Data validation on REST API: Don’t trust clients input
REST API’s have been becoming more and more common on Web applications/tools around the Internet, specially for those on open social context. It is also undebatable how the REST style architectures have been growing in enterprise applications, probably as a possible and more light-weight alternative for architecture to expose services, and/or produce a consumer-based application. REST solution are easy to visualize, specially because thinking in resource are on the most of the cases a natural way to think, very close to domains. Associating those things with the “simple”, fast and pragmatic way to implement a REST service, probably it is one of the principal reasons why so many applications in different scenarios have been adopting REST style in some way.
Although REST style architecture shouldn’t be so hard to define and implement(otherwise software developers would avoid it), there are several things that must be considered when adopting a REST solution, such as: modeling your resources, types, REST enterprise development, resource reuse, think about consumer-based services, data representation, apply standardization, URI strategy and the flexible programming model to complement it, and others. In additional to these things that should be considered, when go more deeply and start to design/implement the REST based-services/API, others concerns come up, for example error/notification messages and data input validation. It is important to keep in mind that probably the REST services will be consumed by severals different clients(or maybe not), and the quality/integrity data the services are receiving cannot be guarantee, different from a Web application(in most of the cases) where the presentation layer probably has a validator mechanism to be sure about what will be sent through(of course it doesn’t put away the validation moment into others layers). Taking it into account, a validation mechanism analyzing different possibilities becomes important on the REST API, guaranteeing that clients will be always notifying correctly instead of just get an “exception” back and have a way to keep track of the errors once they happen. When something unexpected happens(invalid data or system troubles for example) let the clients know that there is a problem or special situation that the system identified, notifying the clients through a correct message which must be wrapper in a previous known format and send back on the HTTP Response body following a specific HTTP code. Other important point is avoid risks on the service side having a safe code, understand the potential risks to the software and to make sure to have the appropriate mitigations in place, applying potential data validation mechanism to help with code quality too and don’t be affected for bad structured data comes from.
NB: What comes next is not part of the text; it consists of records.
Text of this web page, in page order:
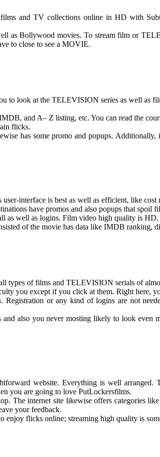
and TV collections online in HD with
as Bollywood movies. To stream film or
to close to see a MOVIE.
to look at the TELEVISION series as well as
and A– Z listing, etc. You can read the
flicks.
has some promo and popups.
interface is best as well as efficient, like cost
have promos and also popups that spoil
as well as logins. Film video high quality is
of the movie has data like IMDB ranking,
types of films and TELEVISION serials of
you except if you click at them. Right here,
or any kind of logins are not
also you never mosting likely to look even
website. Everything is well arranged.
you are going to love PutLockersfilms.
The internet site likewise offers categories
your feedback.
flicks online; streaming high quality is
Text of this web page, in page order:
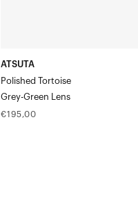
ATSUTA
Polished Tortoise
Grey-Green Lens
Regular
€195,00
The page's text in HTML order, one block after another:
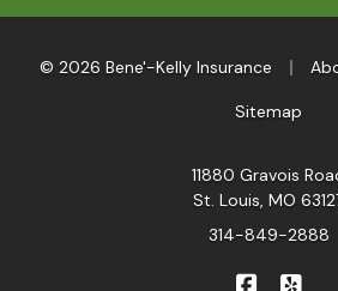
© 2026 Bene'-Kelly Insurance
Sitemap
11880 Gravois
St. Louis, MO
314-849-2888
Bene'-
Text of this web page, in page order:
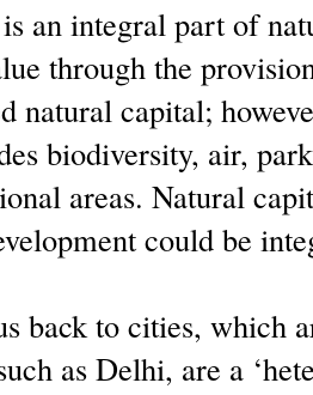
an integral part of
through the
natural capital;
biodiversity, air,
areas. Natural
could be
back to cities, which
as Delhi, are a
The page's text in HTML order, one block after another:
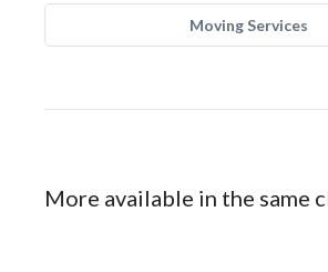
Moving Services
More available in the same

Going through the data validation input on REST, the REST API needs to ensure that this “layer” on the application is robust against all client’s input data, whether obtained from the external entities or known applications. Basically two approaches are useful(of course several others can be considered):
- Integrity checks – ensure that data has not been tampered.
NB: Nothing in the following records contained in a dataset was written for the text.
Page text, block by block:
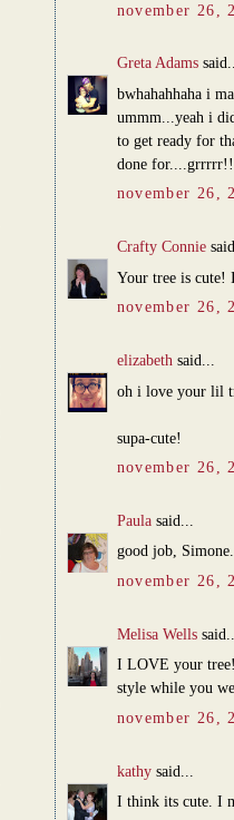
november 26,
Greta Adamssaid...
bwhahahhaha i
ummm...yeah i
to get ready for
done
november 26,
Crafty Connie
Your tree is cute!
november 26,
elizabeth said...
oh i love your lil
supa-cute!
november 26,
Paulasaid...
good job,
november 26,
Melisa Wellssaid...
I LOVE your tree!
style while you
november 26,
kathysaid...
I think its cute. I

- Validation – ensure that the data is strongly typed, correct syntax, within length boundaries, contains only permitted characters, or if numeric is correctly signed and within range boundaries, etc.
It is important to define the message error format, because the HTTP code associate with message error “envelop” is the way for REST API notify the clients in details about what happened, keep in mind that in a simple data input validation different types of validation rules can be broken, then a strategy to notify in a unique response all errors got during the process can be interesting. In additional to that to have a request ID in a error message help to keep track of the happenings in the logs.
The validation cab be performed on every tier as desired, however, on each layer should contains specifics validations trying to be complementary during the event process. Basically thinking in the REST “layer”, the validation approach could be:
- Accept known good – Just the known data will be accepted and send through the layers. The data received through some data representation(for example: JSON/XML) must be parsed to the specific type and just the substantial fields must be checked for the event triggered. There are so many kind of interesting validator frameworks that can be “injected” into the code to validate the received data, following the domain definitions and keeping the data integrity between the layers.
- Make clean – In an effort to have a “safe” input try to clean eliminating or removing not desired data.
- No validation – Although this approach must be considered unsafe and strongly discouraged, specially because it brings a non defensive code and fragile services on the REST API, maybe the team wants to considered this way taking into account a totally secure and known environment and client applications, just pushing the input validation in a non explicit way for others “layers”, it means for example just the validation on database through constraints will be used.
And in this talk, the last but not least, is the checking URI, where depending of the method on the API and the URI form, specific validation can be necessary. It is important remember that most of the REST frameworks on different platforms provide mechanism to convert a “parameter” that forms a URI into a specific type, for example: /users/mary/project/55, the parameter project ID in this case “55″ will be convert to a long on the specific method responsible for that. But if the client application tried: /users/mary/project/55XYZ probably the client application will receive a error from the framework during the convert moment, instead of receive a message informing that the provided ID is not valid for a project. It means that adopt a strategy to receive all parameters as String and then check/valid it of them internally in the code, can provide the alternative to send correct/custom messages for the client application. It always depend how much details the software wants to take over. Still in this direction, for example the relation between “mary” and “project 55″ must be check, to guarantee that “mary” has rights on “project 55″ and can retrieve/edit data there. This simple case has been approaching here because in several cases the REST API is “resource integrity”, then the data just there is in a specific resource, where for example: /users/john/projects/55 is not allow, because project 55 is a “mary” project and ”john” cannot do nothing there, then a specific rule restrictions on the persistence layer must be in place.